# ​I would think poetry is pictured words, but not...



## questioner (Mar 20, 2017)

*​I would think poetry is pictured words, but not poetry. It is told that a picture introduces words in pictures and then it's art,w**here does the word art come into play?** I am thinking that as in scripture the words are more than just words, they are truth's which we the reader sometimes questions, because they see and understand it differently. Mary had a little lamb, it's fleece was white as snow, and everywhere that Mary went the lamb was sure to go. Could that sentence be poetry in words instead of pictures, yet say's the same thing?  questioner*


----------



## Ptolemy (Mar 20, 2017)

I believe you are getting tripped up on the poetic characteristics. Poets do not have the luxury of having one thousand plus words to explain their settings or develop characters, so they must pain a picture with their words. See, It's not the picture that is introducing the words, it's the words that introduce the picture.


----------



## Darkkin (Mar 20, 2017)

Read through a poem.  Consider what sort of picture the words are presenting.  One of the true glories of the written word is that the reader's imagination is set free.  Their preceptions and thoughts are not bound by an actual, physical incarnation of a picture.  This is what this is...Poetry and prose both leave room for dreams.  Readers know where the components go, but the details and subtle variations are given to the reader's imagination. 

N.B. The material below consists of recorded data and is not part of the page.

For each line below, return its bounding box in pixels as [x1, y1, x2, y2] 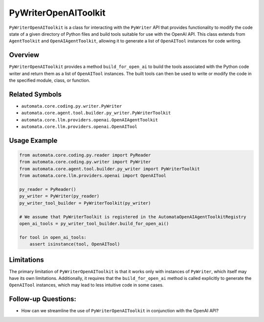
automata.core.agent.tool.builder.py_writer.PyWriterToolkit [21, 110, 171, 116]
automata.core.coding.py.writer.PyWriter [21, 103, 122, 109]
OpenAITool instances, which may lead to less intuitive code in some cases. [9, 282, 164, 288]
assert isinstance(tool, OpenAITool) [29, 241, 120, 247]
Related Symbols [9, 90, 62, 98]
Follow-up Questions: [9, 295, 77, 303]
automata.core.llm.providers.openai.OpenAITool [21, 124, 138, 130]
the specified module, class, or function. [9, 77, 90, 83]
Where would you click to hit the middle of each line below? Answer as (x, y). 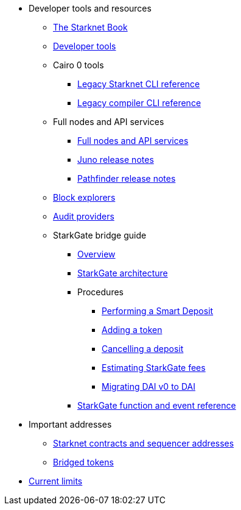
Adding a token (132, 330)
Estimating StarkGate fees (154, 368)
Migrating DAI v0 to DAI (148, 386)
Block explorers (84, 197)
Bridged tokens (83, 462)
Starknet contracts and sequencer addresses (144, 443)
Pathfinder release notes (127, 178)
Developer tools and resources (90, 8)

 It is the difference between reading the book and seeing the movie.  Different senses and regions of the brain are engaged.  And science has proven that reading engages the brain on a much more profound level than a passive activity like watching or looking does.  Reading and writing are not passive activities, they engage the senses on a global level.  

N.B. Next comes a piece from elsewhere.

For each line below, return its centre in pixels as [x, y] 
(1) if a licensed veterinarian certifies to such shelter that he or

Poetry's power rests in its inherent potency, each word absorbing the weight of its context and definitions.  Consider a timber line, trees few and far between, the forest disappears and you see the individual trees, the stars above, and a veil of forest stretching down the mountain. Yet, the poet doesn't have access to the luxurious forest further down the slopes, they have to utilize what is within reach along the timber line.  Still, poets can weave worlds that are stunning.  The key is knowing how to make the most of the few resources one has.  Poets build upon the stars.

e.g.

By sea, through a tide pool door, Blinkken, guised as an otter in sleek silver white,
departed from Nappland’s cobalt shore as Lullaby sang, an aching echo from afar.
The Firefly Tide, a gentle lap upon his toes, Blinkken watching the tide pool bright.
Beacon, a Glasslight Crab, whose shell of lightning struck sand held pure starlight.


or

Back, a fleecy darkness across the sky, a Storm Black Ram.
A sheep of peace quieting thunder’s roar to a gentle rumble.
Craggen Fell above Violet Dell, home of the black lamb.
It was there the Wendigo took them, the Ram, the Dam.


----------



## questioner (Mar 20, 2017)

*I see and partially understand, and I write to learn how to write where the reader understands what they said. Yet ,because words explain the sentence and paragraphs as well, I am having trouble understanding what the order is, ABC or 1234?The words themselves create order within the sentences as does the paragraphs, since words have many ways to be understood, it is hard to put the sentences together plus the paragraphs as well, then the reader interprets what they think they said. I have went overboard to understand creative writing, I now see I am writing for information and questions about writing.

I also see writing as basic information  of questions and answers and one can go so far as to try to understand the correct way to writing in many ways to write. I see no order even in creative writing as well. I have went overboard with what I think creative writing is all about and must back up and go by the original writing orders. Thank you for listening to me. questioner*


----------



## Darkkin (Mar 20, 2017)

Context can help with things like this.  Consider how the parts help to support and enhance the whole...It is the difference between theory and practice.  There is order to the process, but each writer's process is unique.  And it is because of sheer diversity that there is no wrong way to write.  You just need to know what species of writing you like to work with...Poetry is a differnt species than prose, prose being the easier of the two to categorize.  Poetry by its very nature is elusive, almost like smoke when you try and define it.


----------